Each line below has to be output exactly, from first to last.

☆ ☆ ☆ ☆ ☆ ☆ ☆

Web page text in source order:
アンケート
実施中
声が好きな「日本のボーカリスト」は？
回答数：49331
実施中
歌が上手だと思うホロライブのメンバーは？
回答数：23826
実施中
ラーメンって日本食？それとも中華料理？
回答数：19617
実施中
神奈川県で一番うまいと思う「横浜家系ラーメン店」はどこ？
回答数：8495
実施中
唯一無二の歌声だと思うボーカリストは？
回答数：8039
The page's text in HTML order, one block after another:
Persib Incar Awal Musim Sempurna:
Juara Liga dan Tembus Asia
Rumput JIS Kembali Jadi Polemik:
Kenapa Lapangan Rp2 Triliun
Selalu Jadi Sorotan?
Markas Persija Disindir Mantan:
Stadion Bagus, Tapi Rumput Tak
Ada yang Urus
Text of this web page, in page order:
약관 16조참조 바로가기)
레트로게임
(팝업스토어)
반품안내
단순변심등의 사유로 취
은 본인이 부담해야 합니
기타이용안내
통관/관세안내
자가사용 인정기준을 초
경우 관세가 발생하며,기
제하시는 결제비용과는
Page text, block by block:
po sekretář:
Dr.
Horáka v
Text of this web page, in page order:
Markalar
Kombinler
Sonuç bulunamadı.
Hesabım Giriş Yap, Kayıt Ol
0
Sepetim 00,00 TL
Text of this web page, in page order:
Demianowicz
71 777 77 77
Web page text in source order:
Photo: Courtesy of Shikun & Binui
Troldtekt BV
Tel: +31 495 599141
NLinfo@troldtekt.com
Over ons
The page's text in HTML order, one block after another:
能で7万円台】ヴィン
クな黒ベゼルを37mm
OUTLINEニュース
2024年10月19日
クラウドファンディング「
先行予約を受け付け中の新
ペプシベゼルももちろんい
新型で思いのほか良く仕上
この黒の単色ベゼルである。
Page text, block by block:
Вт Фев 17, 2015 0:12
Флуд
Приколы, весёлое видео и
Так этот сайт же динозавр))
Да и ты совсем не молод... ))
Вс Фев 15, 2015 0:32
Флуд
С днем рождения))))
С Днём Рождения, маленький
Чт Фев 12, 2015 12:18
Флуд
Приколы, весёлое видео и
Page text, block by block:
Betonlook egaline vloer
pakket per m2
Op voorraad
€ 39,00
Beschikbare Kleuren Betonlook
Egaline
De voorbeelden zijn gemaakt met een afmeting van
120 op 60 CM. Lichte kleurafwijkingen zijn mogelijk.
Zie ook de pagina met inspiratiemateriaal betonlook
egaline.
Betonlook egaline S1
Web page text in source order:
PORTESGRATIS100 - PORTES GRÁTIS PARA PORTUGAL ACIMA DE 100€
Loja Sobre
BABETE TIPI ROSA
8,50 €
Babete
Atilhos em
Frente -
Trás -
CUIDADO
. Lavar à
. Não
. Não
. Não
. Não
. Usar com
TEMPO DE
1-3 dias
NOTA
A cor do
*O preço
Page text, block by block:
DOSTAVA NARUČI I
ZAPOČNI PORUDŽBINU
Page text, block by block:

☆ ☆ ☆ ☆ ☆ ☆ ☆

## Task result
Web page text in source order:
アンケート
実施中
声が好きな「日本のボーカリスト」は？
回答数：49331
実施中
歌が上手だと思うホロライブのメンバーは？
回答数：23826
実施中
ラーメンって日本食？それとも中華料理？
回答数：19617
実施中
神奈川県で一番うまいと思う「横浜家系ラーメン店」はどこ？
回答数：8495
実施中
唯一無二の歌声だと思うボーカリストは？
回答数：8039
The page's text in HTML order, one block after another:
Persib Incar Awal Musim Sempurna:
Juara Liga dan Tembus Asia
Rumput JIS Kembali Jadi Polemik:
Kenapa Lapangan Rp2 Triliun
Selalu Jadi Sorotan?
Markas Persija Disindir Mantan:
Stadion Bagus, Tapi Rumput Tak
Ada yang Urus
Text of this web page, in page order:
약관 16조참조 바로가기)
레트로게임
(팝업스토어)
반품안내
단순변심등의 사유로 취
은 본인이 부담해야 합니
기타이용안내
통관/관세안내
자가사용 인정기준을 초
경우 관세가 발생하며,기
제하시는 결제비용과는
Page text, block by block:
po sekretář:
Dr.
Horáka v
Text of this web page, in page order:
Markalar
Kombinler
Sonuç bulunamadı.
Hesabım Giriş Yap, Kayıt Ol
0
Sepetim 00,00 TL
Text of this web page, in page order:
Demianowicz
71 777 77 77
Web page text in source order:
Photo: Courtesy of Shikun & Binui
Troldtekt BV
Tel: +31 495 599141
NLinfo@troldtekt.com
Over ons
The page's text in HTML order, one block after another:
能で7万円台】ヴィン
クな黒ベゼルを37mm
OUTLINEニュース
2024年10月19日
クラウドファンディング「
先行予約を受け付け中の新
ペプシベゼルももちろんい
新型で思いのほか良く仕上
この黒の単色ベゼルである。
Page text, block by block:
Вт Фев 17, 2015 0:12
Флуд
Приколы, весёлое видео и
Так этот сайт же динозавр))
Да и ты совсем не молод... ))
Вс Фев 15, 2015 0:32
Флуд
С днем рождения))))
С Днём Рождения, маленький
Чт Фев 12, 2015 12:18
Флуд
Приколы, весёлое видео и
Page text, block by block:
Betonlook egaline vloer
pakket per m2
Op voorraad
€ 39,00
Beschikbare Kleuren Betonlook
Egaline
De voorbeelden zijn gemaakt met een afmeting van
120 op 60 CM. Lichte kleurafwijkingen zijn mogelijk.
Zie ook de pagina met inspiratiemateriaal betonlook
egaline.
Betonlook egaline S1
Web page text in source order:
PORTESGRATIS100 - PORTES GRÁTIS PARA PORTUGAL ACIMA DE 100€
Loja Sobre
BABETE TIPI ROSA
8,50 €
Babete
Atilhos em
Frente -
Trás -
CUIDADO
. Lavar à
. Não
. Não
. Não
. Não
. Usar com
TEMPO DE
1-3 dias
NOTA
A cor do
*O preço
Page text, block by block:
DOSTAVA NARUČI I
ZAPOČNI PORUDŽBINU
Page text, block by block:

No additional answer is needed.